Addiction and Detoxification Institute, LLC v. John Epperly, et al
Filing
34
WRITTEN Opinion entered by the Honorable Robert M. Dow, Jr on 5/23/2012:For the reasons set forth below, Defendants motion to dismiss Plaintiffs amended complaint 25 is granted and Plaintiffs complaint is dismissed without prejudice. Plaintiff is given 21 days to replead if it believes that it cancure the deficiencies identified in this order. Defendants motion for sanctions 33 is stricken without prejudice. Defendants may renew their motion for sanctions if Plaintiff files another amended complaint and Defendants believe that the motion is warranted in light of the amendment. In the event that Defendants renew their motion for sanctions at a later date, they are advised that they must file a notice of motion indicating a date certain on which the motion will be presented or their motion will be stricken. Mailed notice(tbk, )
Order Form (01/2005)
United States District Court, Northern District of Illinois
Name of Assigned Judge
or Magistrate Judge
Robert M. Dow, Jr.
CASE NUMBER
11 C 5947
CASE
TITLE
Sitting Judge if Other
than Assigned Judge
DATE
5/23/2012
Addiction & Detoxification Institute, LLC vs. Epperly, et al.
DOCKET ENTRY TEXT
For the reasons set forth below, Defendants’ motion to dismiss Plaintiff’s amended complaint [25] is granted and
Plaintiff’s complaint is dismissed without prejudice. Plaintiff is given 21 days to replead if it believes that it can
cure the deficiencies identified in this order. Defendants’ motion for sanctions [33] is stricken without prejudice.
Defendants may renew their motion for sanctions if Plaintiff files another amended complaint and Defendants
believe that the motion is warranted in light of the amendment.
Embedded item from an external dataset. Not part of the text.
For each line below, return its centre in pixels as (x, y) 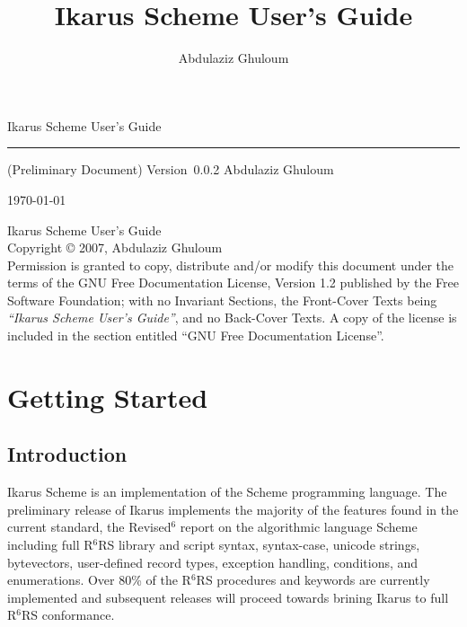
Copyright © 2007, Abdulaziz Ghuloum (115, 247)
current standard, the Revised (89, 527)
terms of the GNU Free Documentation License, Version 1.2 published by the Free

In the event that Defendants renew their motion
for sanctions at a later date, they are advised that they must file a notice of motion indicating a date certain on
which the motion will be presented or their motion will be stricken.
O[ For further details see text below.]
Docketing to mail notices.
STATEMENT
Plaintiff Addiction and Detoxification Institute, LLC (“ADI”) filed the instant lawsuit alleging that Defendants
infringed upon two patents in which Plaintiff allegedly has an interest. Plaintiff asserts that the two patents at
issue are U.S. Patent Nos. 6,004,962 (the ‘962 Patent), entitled “Rapid Opioid Detoxification,” and 5,789,411
(the ‘411 Patent), entitled “Improvements to Rapid Opioid Detoxification.” Plaintiff’s amended complaint
alleges that Defendants “are infringing and/or are contributorially infringing and/or are induced others to infringe
by using, offering to sell, and/or selling methods and services that practice one or more inventions claimed in the
ADI Patents.” The complaint further alleges that Defendants have profited through infringement of the ADI
patents and that ADI has suffered and continues to suffer as a result. This is the sum total of Plaintiff’s
allegations as to “what happened” to give rise to this lawsuit.
As the Seventh Circuit recently stated, “[i]t is by now well established that a plaintiff must do better than putting
a few words on paper that, in the hands of an imaginative reader, might suggest that something has happened to
her that might be redressed by the law.” Swanson v. Citibank, N.A., 614 F.3d 400, 403 (7th Cir. 2010); cf. Conley
v. Gibson, 355 U.S. 41, 45-46 (1957), disapproved by Bell Atlantic Corp. v. Twombly, 550 U.S. 544, 563, 127
S.Ct. 1955, 167 L.Ed.2d 929 (2007) (“after puzzling the profession for 50 years, this famous observation [the ‘no
set of facts’ language] has earned its retirement”). To the Seventh Circuit, “fair notice” means that the plaintiff
must give enough details about the subject matter of the case to present a story that holds together. Swanson, 614
F.3d at 404. As the Supreme Court warned in Iqbal and as the Seventh Circuit acknowledged later in Brooks v.
Ross, 578 F.3d 574 (7th Cir.2009), “abstract recitations of the elements of a cause of action or conclusory legal
statements” (578 F.3d at 581) do nothing “to distinguish the particular case that is before the court from every
other hypothetically possible case in that field of law. Such statements therefore do not add to the notice that
Rule 8 demands.” Swanson, 614 F.3d at 405.
11C5947 Addiction & Detoxification Institute, LLC vs. Epperly, et al.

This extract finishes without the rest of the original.